We’re using rational drug design tools developed to target crystal structures to target experimentally-validated structures of cryptic allosteric sites from our simulations. Then we’re using a battery of experimental tests to see if our best hits inhibit beta-lactamase by binding in their predicted poses. Successful compounds may be useful for restoring the efficacy of existing antibiotics.
Demonstrating the applicability of our approach in multiple settings
Having made significant progress on the problems outlined above, we are testing the generalizability of our approach in a variety of settings. Examples include:
1) Viral proteins that are often assumed to be undruggable, e.g. from Ebola and SARS-CoV-2.
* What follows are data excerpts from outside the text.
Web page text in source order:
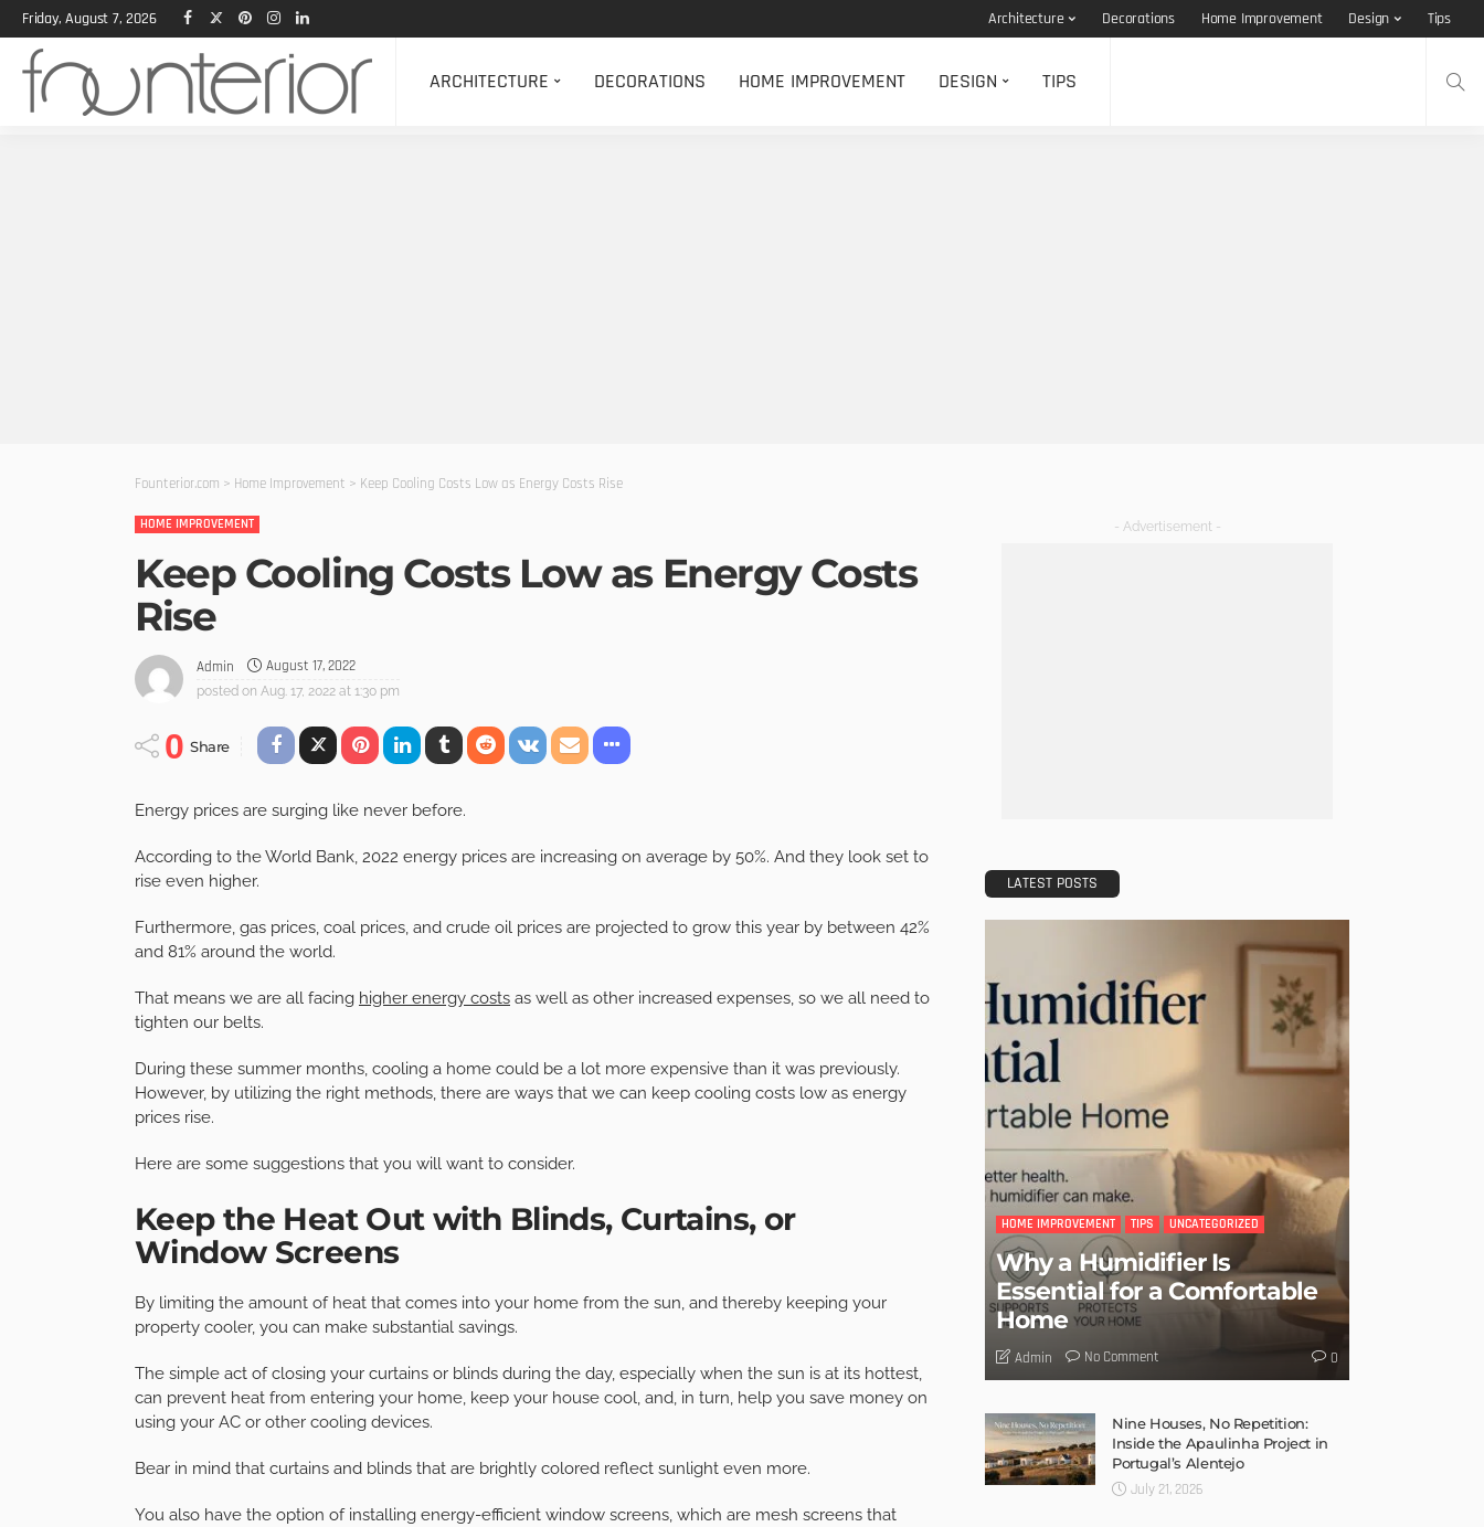
Friday, August 7, 2026 Architecture Decorations Home Improvement Design Tips
ARCHITECTURE DECORATIONS HOME IMPROVEMENT DESIGN TIPS
Founterior.com > Home Improvement > Keep Cooling Costs Low as Energy Costs Rise
HOME IMPROVEMENT
Keep Cooling Costs Low as Energy Costs
Rise
Admin August 17, 2022
posted on Aug. 17, 2022 at 1:30 pm
0 Share
Energy prices are surging like never before.
According to the World Bank, 2022 energy prices are increasing on average by 50%. And they look set to
rise even higher.
Furthermore, gas prices, coal prices, and crude oil prices are projected to grow this year by between 42%
and 81% around the world.
That means we are all facing higher energy costs as well as other increased expenses, so we all need to
tighten our belts.
During these summer months, cooling a home could be a lot more expensive than it was previously.
However, by utilizing the right methods, there are ways that we can keep cooling costs low as energy
prices rise.
Here are some suggestions that you will want to consider.
Keep the Heat Out with Blinds, Curtains, or
Window Screens
By limiting the amount of heat that comes into your home from the sun, and thereby keeping your
property cooler, you can make substantial savings.
The simple act of closing your curtains or blinds during the day, especially when the sun is at its hottest,
can prevent heat from entering your home, keep your house cool, and, in turn, help you save money on
using your AC or other cooling devices.
Bear in mind that curtains and blinds that are brightly colored reflect sunlight even more.
You also have the option of installing energy-efficient window screens, which are mesh screens that
- Advertisement -
LATEST POSTS
HOME IMPROVEMENT TIPS UNCATEGORIZED
Why a Humidifier Is
Essential for a Comfortable
Home
Admin No Comment 0
Nine Houses, No Repetition:
Inside the Apaulinha Project in
Portugal’s Alentejo
July 21, 2026
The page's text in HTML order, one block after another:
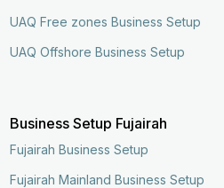
UAQ Free zones Business Setup
UAQ Offshore Business Setup
Business Setup Fujairah
Fujairah Business Setup
Fujairah Mainland Business Setup
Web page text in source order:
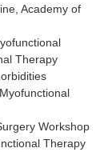
Academy of
Therapy
Workshop
Therapy
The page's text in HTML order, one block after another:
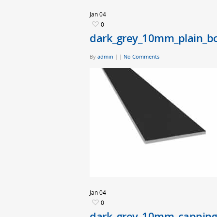
Jan04
0
By admin | | No Comments
Jan04
0
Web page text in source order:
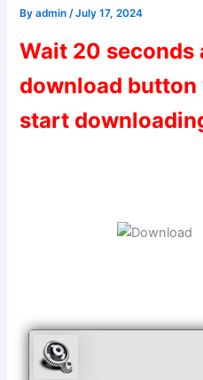
Byadmin /July 17, 2024
Wait 20
download button
start
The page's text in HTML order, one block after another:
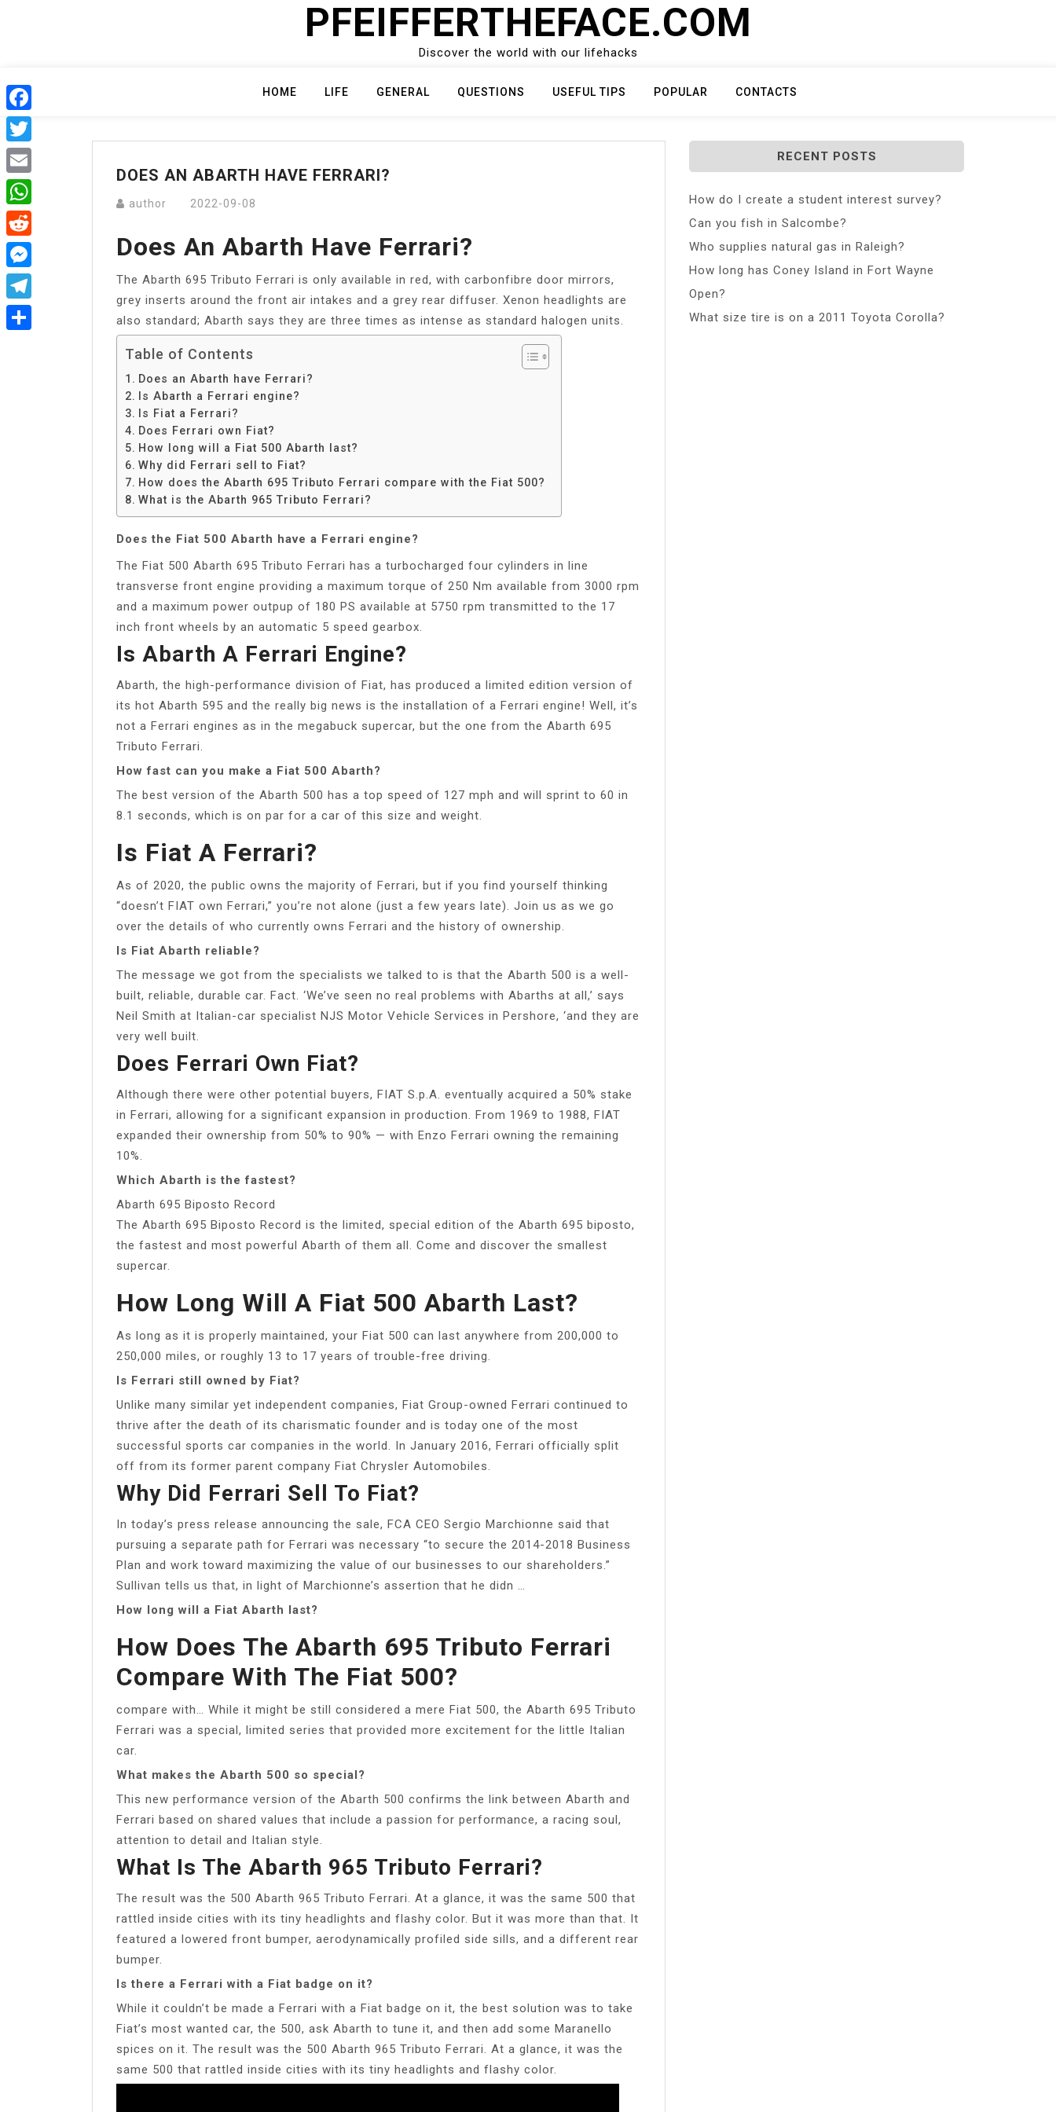
PFEIFFERTHEFACE.COM
Discover the world with our lifehacks
HOME LIFE GENERAL QUESTIONS USEFUL TIPS POPULAR CONTACTS
DOES AN ABARTH HAVE FERRARI?
author 2022-09-08
Does An Abarth Have Ferrari?
The Abarth 695 Tributo Ferrari is only available in red, with carbonfibre door mirrors,
grey inserts around the front air intakes and a grey rear diffuser. Xenon headlights are
also standard; Abarth says they are three times as intense as standard halogen units.
Table of Contents
Does an Abarth have Ferrari?
Is Abarth a Ferrari engine?
Is Fiat a Ferrari?
Does Ferrari own Fiat?
How long will a Fiat 500 Abarth last?
Why did Ferrari sell to Fiat?
How does the Abarth 695 Tributo Ferrari compare with the Fiat 500?
What is the Abarth 965 Tributo Ferrari?
Does the Fiat 500 Abarth have a Ferrari engine?
The Fiat 500 Abarth 695 Tributo Ferrari has a turbocharged four cylinders in line
transverse front engine providing a maximum torque of 250 Nm available from 3000 rpm
and a maximum power outpup of 180 PS available at 5750 rpm transmitted to the 17
inch front wheels by an automatic 5 speed gearbox.
Is Abarth A Ferrari Engine?
Abarth, the high-performance division of Fiat, has produced a limited edition version of
its hot Abarth 595 and the really big news is the installation of a Ferrari engine! Well, it’s
not a Ferrari engines as in the megabuck supercar, but the one from the Abarth 695
Tributo Ferrari.
How fast can you make a Fiat 500 Abarth?
The best version of the Abarth 500 has a top speed of 127 mph and will sprint to 60 in
8.1 seconds, which is on par for a car of this size and weight.
Is Fiat A Ferrari?
As of 2020, the public owns the majority of Ferrari, but if you find yourself thinking
“doesn’t FIAT own Ferrari,” you’re not alone (just a few years late). Join us as we go
over the details of who currently owns Ferrari and the history of ownership.
Is Fiat Abarth reliable?
The message we got from the specialists we talked to is that the Abarth 500 is a well-
built, reliable, durable car. Fact. ‘We’ve seen no real problems with Abarths at all,’ says
Neil Smith at Italian-car specialist NJS Motor Vehicle Services in Pershore, ‘and they are
very well built.
Does Ferrari Own Fiat?
Although there were other potential buyers, FIAT S.p.A. eventually acquired a 50% stake
in Ferrari, allowing for a significant expansion in production. From 1969 to 1988, FIAT
expanded their ownership from 50% to 90% — with Enzo Ferrari owning the remaining
10%.
Which Abarth is the fastest?
Abarth 695 Biposto Record
The Abarth 695 Biposto Record is the limited, special edition of the Abarth 695 biposto,
the fastest and most powerful Abarth of them all. Come and discover the smallest
supercar.
How Long Will A Fiat 500 Abarth Last?
As long as it is properly maintained, your Fiat 500 can last anywhere from 200,000 to
250,000 miles, or roughly 13 to 17 years of trouble-free driving.
Is Ferrari still owned by Fiat?
Unlike many similar yet independent companies, Fiat Group-owned Ferrari continued to
thrive after the death of its charismatic founder and is today one of the most
successful sports car companies in the world. In January 2016, Ferrari officially split
off from its former parent company Fiat Chrysler Automobiles.
Why Did Ferrari Sell To Fiat?
In today’s press release announcing the sale, FCA CEO Sergio Marchionne said that
pursuing a separate path for Ferrari was necessary “to secure the 2014-2018 Business
Plan and work toward maximizing the value of our businesses to our shareholders.”
Sullivan tells us that, in light of Marchionne’s assertion that he didn …
How long will a Fiat Abarth last?
How Does The Abarth 695 Tributo Ferrari
Compare With The Fiat 500?
compare with… While it might be still considered a mere Fiat 500, the Abarth 695 Tributo
Ferrari was a special, limited series that provided more excitement for the little Italian
car.
What makes the Abarth 500 so special?
This new performance version of the Abarth 500 confirms the link between Abarth and
Ferrari based on shared values that include a passion for performance, a racing soul,
attention to detail and Italian style.
What Is The Abarth 965 Tributo Ferrari?
The result was the 500 Abarth 965 Tributo Ferrari. At a glance, it was the same 500 that
rattled inside cities with its tiny headlights and flashy color. But it was more than that. It
featured a lowered front bumper, aerodynamically profiled side sills, and a different rear
bumper.
Is there a Ferrari with a Fiat badge on it?
While it couldn’t be made a Ferrari with a Fiat badge on it, the best solution was to take
Fiat’s most wanted car, the 500, ask Abarth to tune it, and then add some Maranello
spices on it. The result was the 500 Abarth 965 Tributo Ferrari. At a glance, it was the
same 500 that rattled inside cities with its tiny headlights and flashy color.
RECENT POSTS
How do I create a student interest survey?
Can you fish in Salcombe?
Who supplies natural gas in Raleigh?
How long has Coney Island in Fort Wayne
Open?
What size tire is on a 2011 Toyota Corolla?
Facebook
Twitter
Email
WhatsApp
Reddit
Messenger
Telegram
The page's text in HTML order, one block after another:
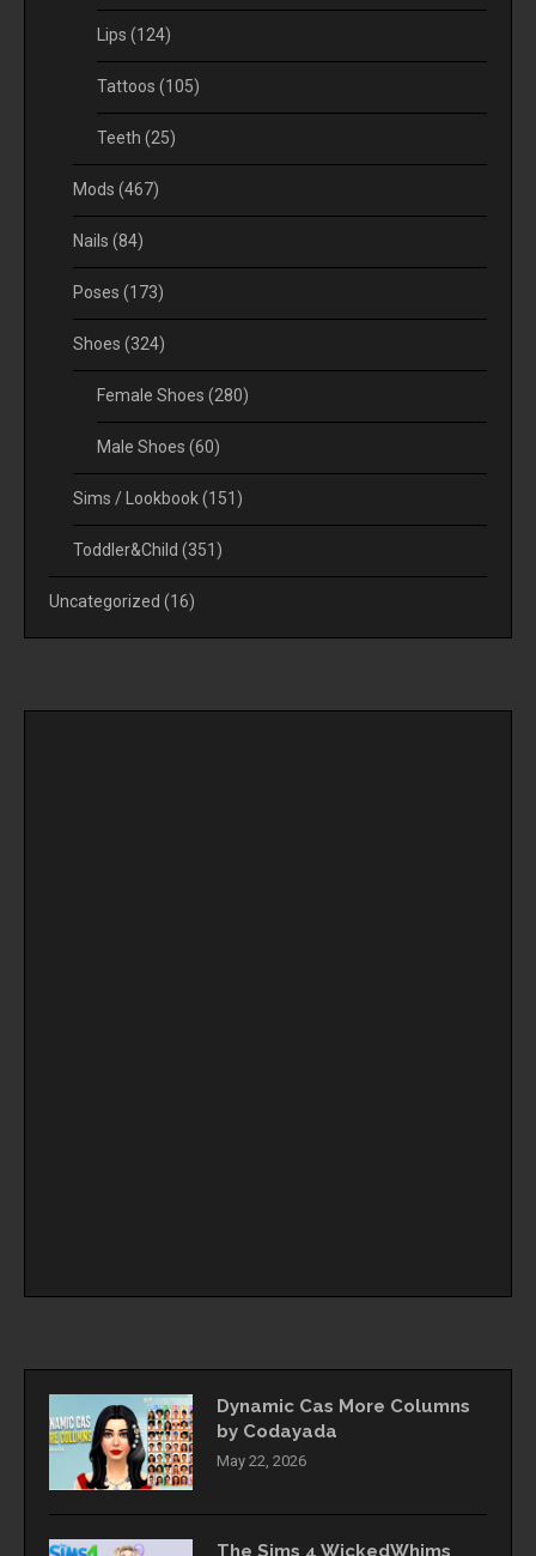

2) Myosin motors, which are some of the most mutated proteins in human disease.
3) G proteins, which essential components of GPCR signaling and present complementary opportunities for drug design.
Adaptive sampling algorithms
Molecular simulations are an important component of all of our work. Therefore, we are also working on new methods for running these simulations as efficiently as possible. Rather than trying to run one long simulation, our main focus is on developing adaptive sampling methods. These algorithms run many independent simulations in batches. The starting points for each batch of simulations are chosen by analyzing all previous batches of simulations and determining where more simulation data would be most beneficial. Running simulations in this manner allows us to make effective use of commodity hardware and to ensure that we don’t keep simulating the same events over and over again, which is a common problem with long, conventional simulations. Deciding where to run new simulations and how to integrate the information from many independent simulations into a single, statistically rigorous model gets into lots of interesting physical chemistry and machine learning.
Extraction of valuable insight from large simulation datasets
Finally, we are drawing on information theory and deep learning to automate the extraction of valuable insights from large simulation datasets. A major theme is trying to minimize the assumptions that are built into our approaches, allowing us to be surprised by all the unexpected ways evolution has solved different problems.